# dont know what to do???????????



## cloud 9 confused (Aug 17, 2009)

Hi I have been married for 20 years, to a great women who was allways there to support me, and I have helped her out threw some tough times as well. Before our son of 13 years we almost split up a cople of times. Our sex life has not been good, our comunication has not been good. I recently had a promotion that would force us to move to a new city. My family said that they would move with me, and work gave me 6 monthes to a year to make the move. Well 14 mothes have gone by and I live somewhere else all week long and see them on weekends, I dont feel like I fit in when I am around them, and they do not plan on moving, I do not fit in socialy with them, and our sex life is worse than before. I have no interest in going home except to see my son.

Here is the real problem I met another married woman in the new town. She lights up the room every time I see her, I make up excusses to see her all the time. I cant stop thinking about her.

We had gone out a couple of times as freinds and she is incredible. Well I knew it might happen and it did, we spent the night together, it was incredible, and I cant stop thinking about her, she says the same thing. We have now been together a couple of times and its all we can think about.

Is this something that will pass? I feel like I am falling real hard for this woman, unlike any feeling I have ever had for anyone in my past including my wife?


----------



## JAE (Jul 17, 2009)

Don't drag this out. Decide right now what is more important to you. It is a simple choice, one or the other. If you choose to stay with your wife then you need to decide if you are going to tell her about these feelings/actions you've had. She will never look at you the same and will question your every action. When you tell her, YOU will be causing her a pain that I promise you can't imagine. Are you prepared for that? If you don't love your wife then leave her now, dragging it out will only hurt her more.


----------



## cloud 9 confused (Aug 17, 2009)

brighterlight,You are probably right? But this other womem is incredibale, she has not been happy for some time now and we relate on so many things. We both feed off each others personality. You say its lust but it feels like more.
As far as my wife we have been good friends living together, the only thing we have incomond is the last 20 years and our son.
Your reply has really made me think about a lot of things, thanks. I am glad i found this site even thought i may not like what you said it feels good to have someone listen who is not directly related in any personal way.


----------



## silvernblack (Jul 21, 2009)

cloud 9 confused said:


> brighterlight,You are probably right? But this other womem is incredibale, she has not been happy for some time now and we relate on so many things. We both feed off each others personality. You say its lust but it feels like more.
> As far as my wife we have been good friends living together, the only thing we have incomond is the last 20 years and our son.
> Your reply has really made me think about a lot of things, thanks. I am glad i found this site even thought i may not like what you said it feels good to have someone listen who is not directly related in any personal way.

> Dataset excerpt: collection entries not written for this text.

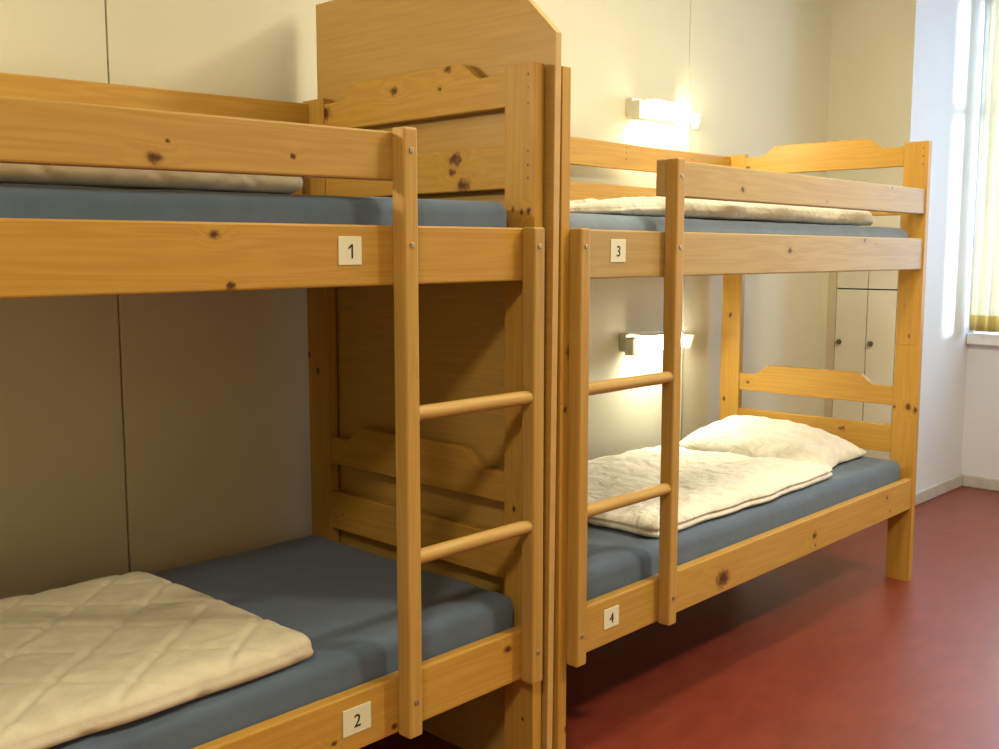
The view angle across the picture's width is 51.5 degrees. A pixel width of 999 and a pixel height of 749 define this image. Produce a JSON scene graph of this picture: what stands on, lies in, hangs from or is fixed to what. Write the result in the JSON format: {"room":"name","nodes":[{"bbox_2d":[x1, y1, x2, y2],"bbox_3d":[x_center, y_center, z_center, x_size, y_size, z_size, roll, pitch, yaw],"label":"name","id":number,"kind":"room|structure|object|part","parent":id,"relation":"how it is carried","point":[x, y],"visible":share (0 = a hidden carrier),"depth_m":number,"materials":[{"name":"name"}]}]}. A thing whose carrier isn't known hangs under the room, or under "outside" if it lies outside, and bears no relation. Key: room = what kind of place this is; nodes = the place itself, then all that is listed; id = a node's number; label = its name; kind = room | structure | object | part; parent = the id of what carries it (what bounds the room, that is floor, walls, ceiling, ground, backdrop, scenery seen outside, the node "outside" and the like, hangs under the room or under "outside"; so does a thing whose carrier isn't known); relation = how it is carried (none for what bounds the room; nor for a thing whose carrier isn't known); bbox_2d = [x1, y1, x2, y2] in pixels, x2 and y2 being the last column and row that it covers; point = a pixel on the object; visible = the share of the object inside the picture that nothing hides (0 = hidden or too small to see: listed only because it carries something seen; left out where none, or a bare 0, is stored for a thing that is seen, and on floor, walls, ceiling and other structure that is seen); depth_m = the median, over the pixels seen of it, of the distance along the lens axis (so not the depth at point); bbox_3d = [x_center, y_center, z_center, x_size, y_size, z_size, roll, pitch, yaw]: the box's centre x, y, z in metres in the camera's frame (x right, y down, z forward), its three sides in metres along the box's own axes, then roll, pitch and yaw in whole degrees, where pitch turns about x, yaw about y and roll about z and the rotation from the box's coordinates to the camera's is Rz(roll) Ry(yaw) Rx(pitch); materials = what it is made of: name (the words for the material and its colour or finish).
{"room":"hostel dormitory room","nodes":[
{"label":"hostel dormitory room","id":0,"kind":"room"},
{"bbox_2d":[0,0,831,598],"bbox_3d":[-0.272,-0.601,3.264,0.200,2.900,7.445,6,9,44],"label":"wall","id":1,"kind":"structure","parent":0,"point":[155,432],"depth_m":2.74,"materials":[{"name":"beige paint"}]},
{"bbox_2d":[619,330,695,427],"bbox_3d":[0.642,0.043,4.081,0.094,0.430,0.456,6,9,44],"label":"wall lamp","id":2,"kind":"object","parent":1,"relation":"attached to","point":[634,343],"visible":0.76,"depth_m":3.93,"materials":[{"name":"beige"}]},
{"bbox_3d":[0.574,-0.133,4.036,0.030,0.069,0.315,6,9,44],"label":"plate","id":3,"kind":"part","parent":2,"relation":"part of","materials":[{"name":"beige"}]},
{"bbox_2d":[638,334,682,350],"bbox_3d":[0.625,-0.127,4.022,0.061,0.058,0.245,6,9,44],"label":"diffuser","id":4,"kind":"object","parent":2,"relation":"attached to","point":[648,342],"depth_m":3.94,"materials":[{"name":"white"}]},
{"bbox_2d":[626,97,702,151],"bbox_3d":[0.656,-0.870,3.989,0.094,0.346,0.456,6,9,44],"label":"wall lamp","id":5,"kind":"object","parent":1,"relation":"attached to","point":[658,110],"visible":0.96,"depth_m":3.88,"materials":[{"name":"beige"}]},
{"bbox_3d":[0.588,-1.005,3.949,0.030,0.069,0.315,6,9,44],"label":"plate","id":6,"kind":"part","parent":5,"relation":"part of","materials":[{"name":"beige"}]},
{"bbox_2d":[649,101,690,122],"bbox_3d":[0.638,-0.999,3.935,0.061,0.058,0.245,6,9,44],"label":"diffuser","id":7,"kind":"object","parent":5,"relation":"attached to","point":[660,111],"depth_m":3.91,"materials":[{"name":"white"}]},
{"bbox_2d":[690,114,702,128],"bbox_3d":[0.782,-1.008,4.127,0.060,0.055,0.060,6,9,44],"label":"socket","id":8,"kind":"object","parent":5,"relation":"attached to","point":[695,121],"depth_m":4.11,"materials":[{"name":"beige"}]},
{"bbox_2d":[360,486,998,748],"bbox_3d":[1.237,1.073,1.858,4.580,0.100,7.645,6,9,44],"label":"floor","id":9,"kind":"structure","parent":0,"point":[820,649],"depth_m":3.15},
{"bbox_2d":[0,62,544,748],"bbox_3d":[-0.913,0.190,1.836,0.870,1.660,2.079,6,9,44],"label":"bunk bed","id":10,"kind":"object","parent":9,"relation":"on","point":[44,120],"visible":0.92,"depth_m":2.05,"materials":[{"name":"brown wood"}]},
{"bbox_2d":[0,183,506,226],"bbox_3d":[-0.931,-0.251,1.795,0.770,0.144,1.970,6,9,44],"label":"mattress","id":11,"kind":"object","parent":10,"relation":"on","point":[38,201],"visible":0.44,"depth_m":1.73,"materials":[{"name":"blue fabric"}]},
{"bbox_2d":[0,163,302,194],"bbox_3d":[-0.905,-0.347,1.776,0.640,0.075,1.021,6,9,44],"label":"quilt","id":12,"kind":"object","parent":11,"relation":"on","point":[9,173],"visible":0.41,"depth_m":1.69,"materials":[{"name":"beige fabric"}]},
{"bbox_3d":[-0.638,-0.172,1.528,0.028,0.123,2.020,6,9,44],"label":"rail","id":13,"kind":"part","parent":10,"relation":"part of","materials":[{"name":"brown wood"}]},
{"bbox_2d":[47,535,512,748],"bbox_3d":[-0.924,0.624,1.905,0.770,0.151,1.992,6,9,44],"label":"mattress","id":14,"kind":"object","parent":10,"relation":"on","point":[342,597],"visible":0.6,"depth_m":2.22,"materials":[{"name":"blue fabric"}]},
{"bbox_2d":[0,571,313,748],"bbox_3d":[-0.888,0.521,1.859,0.676,0.059,0.908,6,9,44],"label":"quilt","id":15,"kind":"object","parent":14,"relation":"on","point":[85,658],"visible":1,"depth_m":1.86,"materials":[{"name":"beige fabric"}]},
{"bbox_3d":[-0.484,0.085,2.840,0.090,1.635,0.029,6,9,44],"label":"post","id":16,"kind":"part","parent":10,"relation":"part of","materials":[{"name":"brown wood"}]},
{"bbox_3d":[-0.638,0.708,1.630,0.028,0.116,2.020,6,9,44],"label":"rail","id":17,"kind":"part","parent":10,"relation":"part of","materials":[{"name":"brown wood"}]},
{"bbox_3d":[-0.177,0.129,1.998,0.037,1.188,0.035,6,9,44],"label":"ladder rail","id":18,"kind":"part","parent":10,"relation":"part of","materials":[{"name":"brown wood"}]},
{"bbox_3d":[0.053,0.145,2.326,0.090,1.635,0.029,6,9,44],"label":"post","id":19,"kind":"part","parent":10,"relation":"part of","materials":[{"name":"brown wood"}]},
{"bbox_3d":[0.073,0.187,2.267,0.037,1.010,0.035,6,9,44],"label":"ladder rail","id":20,"kind":"part","parent":10,"relation":"part of","materials":[{"name":"brown wood"}]},
{"bbox_2d":[316,0,561,748],"bbox_3d":[-0.178,-0.013,2.577,0.845,1.890,0.018,6,9,44],"label":"divider panel","id":21,"kind":"object","parent":9,"relation":"on","point":[462,325],"visible":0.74,"depth_m":2.49,"materials":[{"name":"brown wood"}]},
{"bbox_2d":[552,66,931,748],"bbox_3d":[0.559,0.012,3.355,0.870,1.660,2.079,6,9,43],"label":"bunk bed","id":22,"kind":"object","parent":9,"relation":"on","point":[581,626],"visible":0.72,"depth_m":2.96,"materials":[{"name":"brown wood"}]},
{"bbox_3d":[0.114,0.139,2.374,0.090,1.635,0.029,6,9,43],"label":"post","id":23,"kind":"part","parent":22,"relation":"part of","materials":[{"name":"brown wood"}]},
{"bbox_3d":[0.179,0.176,2.362,0.037,1.010,0.035,6,9,43],"label":"ladder rail","id":24,"kind":"part","parent":22,"relation":"part of","materials":[{"name":"brown wood"}]},
{"bbox_3d":[0.435,0.057,2.621,0.037,1.188,0.035,6,9,43],"label":"ladder rail","id":25,"kind":"part","parent":22,"relation":"part of","materials":[{"name":"brown wood"}]},
{"bbox_3d":[0.980,-0.093,4.362,0.090,1.635,0.029,6,9,43],"label":"post","id":26,"kind":"part","parent":22,"relation":"part of","materials":[{"name":"brown wood"}]},
{"bbox_2d":[570,213,907,237],"bbox_3d":[0.541,-0.420,3.315,0.770,0.127,1.970,6,9,43],"label":"mattress","id":27,"kind":"object","parent":22,"relation":"on","point":[577,220],"visible":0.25,"depth_m":2.87,"materials":[{"name":"fabric"}]},
{"bbox_2d":[570,196,873,225],"bbox_3d":[0.564,-0.522,3.313,0.721,0.071,1.657,6,9,43],"label":"quilt","id":28,"kind":"object","parent":27,"relation":"on","point":[626,206],"visible":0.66,"depth_m":2.93,"materials":[{"name":"white fabric"}]},
{"bbox_2d":[587,456,899,600],"bbox_3d":[0.547,0.446,3.423,0.770,0.151,1.988,6,9,43],"label":"mattress","id":29,"kind":"object","parent":22,"relation":"on","point":[616,559],"visible":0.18,"depth_m":2.97,"materials":[{"name":"blue fabric"}]},
{"bbox_2d":[587,446,832,537],"bbox_3d":[0.528,0.340,3.383,0.733,0.064,1.101,6,9,43],"label":"quilt","id":30,"kind":"object","parent":29,"relation":"on","point":[712,485],"visible":0.64,"depth_m":3.27,"materials":[{"name":"white fabric"}]},
{"bbox_2d":[679,415,866,467],"bbox_3d":[1.020,0.240,3.927,0.600,0.133,0.439,5,8,38],"label":"pillow","id":31,"kind":"object","parent":29,"relation":"on","point":[747,435],"visible":0.77,"depth_m":3.82,"materials":[{"name":"white fabric"}]},
{"bbox_3d":[0.837,0.531,3.152,0.028,0.116,2.020,6,9,43],"label":"rail","id":32,"kind":"part","parent":22,"relation":"part of","materials":[{"name":"brown wood"}]},
{"bbox_3d":[0.837,-0.355,3.049,0.028,0.113,2.020,6,9,43],"label":"rail","id":33,"kind":"part","parent":22,"relation":"part of","materials":[{"name":"brown wood"}]},
{"bbox_3d":[1.522,-0.033,3.854,0.090,1.635,0.029,6,9,43],"label":"post","id":34,"kind":"part","parent":22,"relation":"part of","materials":[{"name":"brown wood"}]},
{"bbox_2d":[824,215,900,459],"bbox_3d":[1.864,-0.125,5.102,0.354,1.528,0.422,6,9,44],"label":"locker","id":35,"kind":"object","parent":9,"relation":"on","point":[862,305],"visible":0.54,"depth_m":4.95,"materials":[{"name":"grey wood"}]},
{"bbox_3d":[1.700,0.103,5.038,0.154,1.030,0.020,6,9,44],"label":"door","id":36,"kind":"part","parent":35,"relation":"part of","materials":[{"name":"white paint"}]},
{"bbox_3d":[1.700,-0.643,4.951,0.154,0.460,0.020,6,9,44],"label":"door","id":37,"kind":"part","parent":35,"relation":"part of","materials":[{"name":"white paint"}]},
{"bbox_3d":[1.808,0.115,4.934,0.140,1.030,0.020,6,9,44],"label":"door","id":38,"kind":"part","parent":35,"relation":"part of","materials":[{"name":"white paint"}]},
{"bbox_3d":[1.808,-0.631,4.848,0.140,0.460,0.020,6,9,44],"label":"door","id":39,"kind":"part","parent":35,"relation":"part of","materials":[{"name":"white paint"}]},
{"bbox_2d":[817,0,985,491],"bbox_3d":[2.022,-0.828,5.207,0.417,2.900,0.865,6,9,44],"label":"wall","id":40,"kind":"structure","parent":0,"point":[901,71],"depth_m":5.00,"materials":[{"name":"white paint"}]},
{"bbox_2d":[915,474,962,505],"bbox_3d":[2.173,0.598,5.218,0.014,0.065,0.853,6,9,44],"label":"baseboard","id":41,"kind":"object","parent":40,"relation":"attached to","point":[924,495],"visible":0.56,"depth_m":5.28,"materials":[{"name":"grey paint"}]},
{"bbox_2d":[961,0,998,485],"bbox_3d":[3.779,-0.724,4.316,4.192,2.900,0.300,6,9,44],"label":"wall","id":42,"kind":"structure","parent":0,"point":[980,450],"depth_m":5.41,"materials":[{"name":"white paint"}]},
{"bbox_2d":[963,474,998,491],"bbox_3d":[3.825,0.714,4.220,3.761,0.065,0.014,6,9,44],"label":"baseboard","id":43,"kind":"structure","parent":42,"relation":"attached to","point":[972,481],"depth_m":5.45,"materials":[{"name":"grey paint"}]},
{"bbox_2d":[966,331,998,345],"bbox_3d":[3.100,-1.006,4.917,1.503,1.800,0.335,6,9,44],"label":"windowsill","id":44,"kind":"structure","parent":42,"relation":"attached to","point":[984,337],"depth_m":5.37,"materials":[{"name":"white paint"}]},
{"bbox_2d":[969,0,998,331],"bbox_3d":[2.556,-1.092,5.160,0.320,1.765,0.049,6,9,44],"label":"curtain","id":45,"kind":"object","parent":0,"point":[984,316],"visible":1,"depth_m":5.25,"materials":[{"name":"beige fabric"}]}
]}

You need to tell your wife what you're doing. It's not right for you to be able to go out and cheat AND hold in your hands the future of the relationship. Basically, your wife is getting knocked to the side because of you lusting after another woman- maybe you haven't left your wife yet, but you've violated your vows. Everytime you see, meet, or think about this woman you are taking attention, time, and love away from your wife.

At least give your wife a choice while you're fooling around and deciding what to do. Perhaps she'll make your choice easier and decide she wants to leave. Sorry if this post seems harsh, but I'm in your wife's shoes right now, except I know what my husband is doing.


----------



## cloud 9 confused (Aug 17, 2009)

Thanks you make a lot of sense. Last night i sat down and wrote out all of my thoughts and came up with some of your conclusions. Thanks


----------



## Justawife (Aug 14, 2009)

Cloud 9...Trust me...I shouldn't give any advise...but you only live once... And this is my thought..
When you said I do.. it doesn't me to be unhappy for the rest of your life....  Do what you heart tells you to do...right or wrong...


----------



## cloud 9 confused (Aug 17, 2009)

Hey Justawife, thanks for your coments, you are right life is too short. This OW needs to work out her own family issues, and so do I. When and if that happens, then why shouldnt we be able enjoy each other if its really more than just lust. We are taking a 2 week break away from each other as both are on family vacations so we will see how things are after that.


----------



## Justawife (Aug 14, 2009)

cloud 9 confused said:


> Hey Justawife, thanks for your coments, you are right life is too short. This OW needs to work out her own family issues, and so do I. When and if that happens, then why shouldnt we be able enjoy each other if its really more than just lust. We are taking a 2 week break away from each other as both are on family vacations so we will see how things are after that.


 Thats a good start...2 weeks...maybe you should think about 2 months...if your to be together...time will tell...
I wish you good luck....:smthumbup:


----------



## meina (Jan 7, 2009)

Dear friend,
hi,
i am a woman and cannot think about your situation exactly you are in. but i have a family means father and mother that had the same issure you are dealing with.
i know you would never understand the problem unless you get through it., but some wise people do understand and avoid bad consequences wisely. my father did the same thing and my brother and i suffered a lot mentally and psychologically. it will ruin not only your marriage life rather your sons health. So again descision is yours wheather accept your old wife and compromise or go for the new one and destroy old ones....
thanks


----------